Día 7: Regreso a casa

Lea primero: Lucas 15:11-32 // Romanos 8:38-39 // Salmo 139:9-10

Ya sea que sea aventurero o hogareño, su propia infraestructura anhela profundidad, seguridad y un ancla. Cuando pensamos en nuestro hogar físico, sus propiedades definitorias incluyen recurrencia, familiaridad, detalles sensoriales específicos y seres queridos y cosas. Hay un peso atado al fondo de estas cosas, construyendo dentro de ti un sentido de identidad. Son los lugares, las personas y las cosas a las que volvemos una y otra vez los que se consideran nuestro hogar. También me gustaría argumentar que si nunca ha tenido un hogar físico, todavía hay lugares para ser considerados "hogar" más allá de una estructura física. El hogar es un sentido. Un andamiaje que puede mantenernos unidos. Donde encontramos nuestro hogar es donde encontramos nuestro descanso y nuestras raíces. Hablando metafóricamente, nuestros "hogares" son donde encontramos nuestras vidas y donde nuestras raíces se enredan entre sí a medida que crecen más profundamente. Esa sensación de velcro cuando te arrancan de él, es cuando sabes que está en casa.

Es un deseo natural, instintivo, de buscar la estabilidad de un hogar, de pertenencia. Esto puede tomar forma de muchas maneras, tal vez parezca una casa, un grupo de amigos, una obra de arte, un proyecto de pasión paralelo o más. Hay una sensación de ser conocido en este “lugar”, una tranquilidad de seguridad al vivir allí. A medida que avanzamos en este viaje, sentimos el peso de la paradoja que se está desmoronando. Que tenemos un hogar pero su estructura no está en la tierra. Las cosas de esta tierra y las cosas que podemos considerar “hogar” finalmente nos fallarán. Cuando nuestros “hogares” comienzan a derrumbarse, corremos hacia el otro lado (Mateo 7:24-27 habla de esta imagen). Diría que todos tenemos un poco de corredor en nosotros (sé que lo tengo). Huimos de tantas cosas que no queremos enfrentar. Queremos buscar la pertenencia y la seguridad en el “buen vivir”, vivir en el barrio más cool y lo más alejado posible de tu familia de origen. Para tener el guardarropa más intrigante e historias interesantes que contar. Ser un influencer, tener gente siguiéndonos y curadas fachadas de cuál es nuestra propia idea personal de la “buena vida”. Y así, empacamos nuestras maletas y salimos corriendo de casa a otras cosas que creemos que nos darán la seguridad de la estabilidad. Si aún no has leído la historia del hijo pródigo, hazlo ahora (Lucas 15:11-32). Soy el hermano menor en la historia del hijo pródigo. Tomo lo que puedo conseguir y huyo lo más rápido que puedo. Mi tesoro parece una tierra lejana donde nadie sabe mi nombre y puedo enmascarar mi dolor como quiera. No confío en la seguridad y la abundancia de Dios, así que empaco todas mis pertenencias para emprender otro viaje a un país lejano.
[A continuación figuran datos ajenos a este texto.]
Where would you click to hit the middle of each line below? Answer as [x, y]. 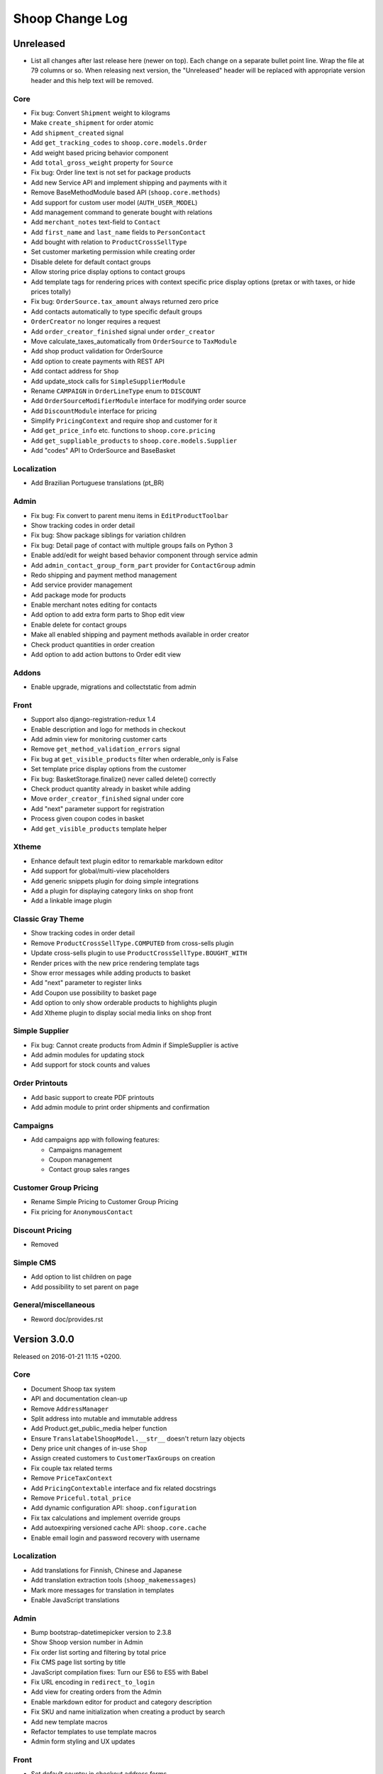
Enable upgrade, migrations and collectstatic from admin [113, 687]
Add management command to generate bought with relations [122, 212]
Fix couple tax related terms [72, 1468]
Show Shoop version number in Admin [87, 1642]
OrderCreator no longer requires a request [96, 321]
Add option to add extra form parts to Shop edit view [108, 615]
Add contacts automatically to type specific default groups [116, 312]
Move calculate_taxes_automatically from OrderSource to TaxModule [134, 341]

Pero al igual que el hermano menor, yo también despilfarro mi herencia. Gasto todo lo que tengo, con mi ansia de vida y mi corazón inquieto para ver verdaderamente si hay algo que exceda la abundancia de Dios. Aparezco seco cada vez. Y vuelvo a casa sabiendo mi indignidad. Mi corazón roto siempre se va a casa. A veces muy rápido, otras veces muy lentamente, pero mis raíces están en otro lugar y mi alma lo anhela, la familiaridad del hogar. Dios sabe que no hay nada que podamos hacer para separarnos completamente de Él. Estamos plegados en Él. Romanos 8:38-39 dice esto: “Porque estoy seguro de que ni la muerte, ni la vida, ni ángeles, ni principados, ni lo presente, ni lo por venir, ni potestades, ni lo alto, ni lo profundo, ni ninguna otra cosa en toda la creación, será puede separarnos del amor de Dios en Cristo Jesús Señor nuestro”. Incluso cuando corremos, esa distancia aún se llena, es un espacio reparado. Realmente nunca estamos separados de Cristo, incluso en medio de nuestros corazones doloridos e incrédulos. Y dentro de nuestro regreso a casa hay una celebración y un abrazo que habla de rendición y descanso sobre nuestras almas. Nuestras mentes cansadas se apagan y nuestras preocupaciones e inseguridades quedan en un estante, sintiendo plenamente nuestra seguridad y perdón en Cristo. Siempre vamos a casa de todos modos. ¿Dónde estás haciendo tu hogar?